Hallvard B Furuseth wrote:
Howard Chu writes:
To avoid wasting those 5 unneeded bits in the base, we could use them as a run-length counter and use multiple vectors per base. But it might be better to slide things over and use just a 24 bit base, and use the bottom 8 bits of the word as a bitmask to represent which following vectors are present. E.g.
With variable-length records you can't do a binary search for an entry ID. I don't know how significant that is though. And you can get around it, at some expense:
It may be best to just use fixed size (maximal) vectors instead then. We can probably afford 256 bits of slop here and there. Then, absent any special markers, we only need a 24 bit base + 256 bit vector.

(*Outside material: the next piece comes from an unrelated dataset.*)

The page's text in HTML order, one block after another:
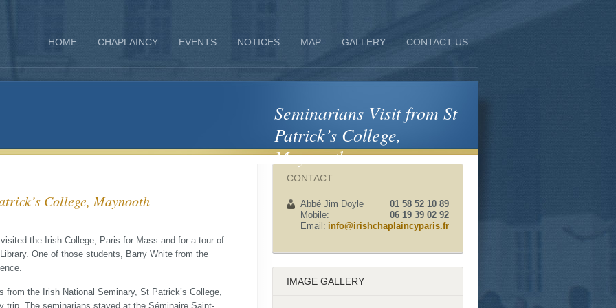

That allows us to represent up to 256 entryIDs in only 288 bits (instead of the 16384 bits we currently need).
So only 280 bits instead of 288...
Though in sparse IDLs, worst case will be 2 words per entry ID.

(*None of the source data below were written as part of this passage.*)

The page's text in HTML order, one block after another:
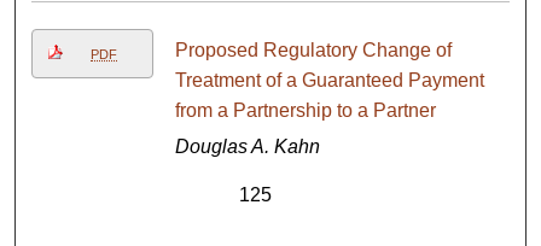
PDF
Proposed Regulatory Change of
Treatment of a Guaranteed Payment
from a Partnership to a Partner
Douglas A. Kahn
125
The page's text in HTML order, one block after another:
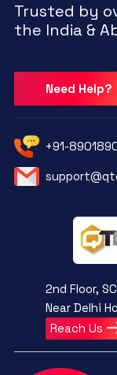
Trusted by
the India &
Need Help?
+91-
2nd Floor,
Near Delhi
Reach Us
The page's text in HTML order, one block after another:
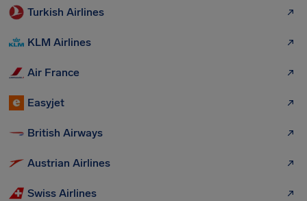
Turkish Airlines
KLM Airlines
Air France
Easyjet
British Airways
Austrian Airlines
Swiss Airlines

OTOH if we have exact ranges, best case is 2 words for any number of entries:-) I don't know how they are stored now though, you mentioned loss of precision so I assume approximate ranges are involved but a glance at the code doesn't reveal where.
We don't use lists of ranges; that was one of my original proposals but Jong posted some arguments against that. (Way back in the -devel archives.) Right now, once we hit the 64K IDs limit we collapse the whole thing into a single range, which is why so much precision is lost.

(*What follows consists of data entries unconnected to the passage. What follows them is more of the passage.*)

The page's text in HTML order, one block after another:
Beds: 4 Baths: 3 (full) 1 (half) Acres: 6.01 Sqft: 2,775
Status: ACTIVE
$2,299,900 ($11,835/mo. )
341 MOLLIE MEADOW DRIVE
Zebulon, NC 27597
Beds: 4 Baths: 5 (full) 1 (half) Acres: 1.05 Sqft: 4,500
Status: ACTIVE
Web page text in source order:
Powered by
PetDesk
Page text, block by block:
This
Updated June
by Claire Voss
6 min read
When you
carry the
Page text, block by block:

That would allow us to track about 1.86M entryIDs in the same space we currently use to track only 64K entryIDs.
It seems we would still need some kind of range representation to handle IDLs with more than 1.86M entries.
And some way to tell that from vectors, possibly using up another bit as a flag in the vector header. Alternatively, don't use IDs where (ID& 31) == 2 (or 31) either, and use that bit in the first vector words as a flag.
Do you have any stats or feeling about how sparse the average IDL of any size is? Or how much ranges improve over lists of single IDLs, for that matter? I suppose it matters somewhat in temporary IDLs in memory as well as in files...
Sparseness in different indices increases over time...
Consider a back-bdb-style onelevel index. If you're adding entries that have a lot of children, then this onelevel index is always going to be very sparse: 1 2 6 3 4 5 7 8 9
As you add and delete entries, the sparseness increases. It never decreases.
In a substring index, again, the IDLs tend to be quite sparse. In an eq index on objectclass, the IDLs tend to be pretty dense, but it still gets more sparse as adds and deletes occur.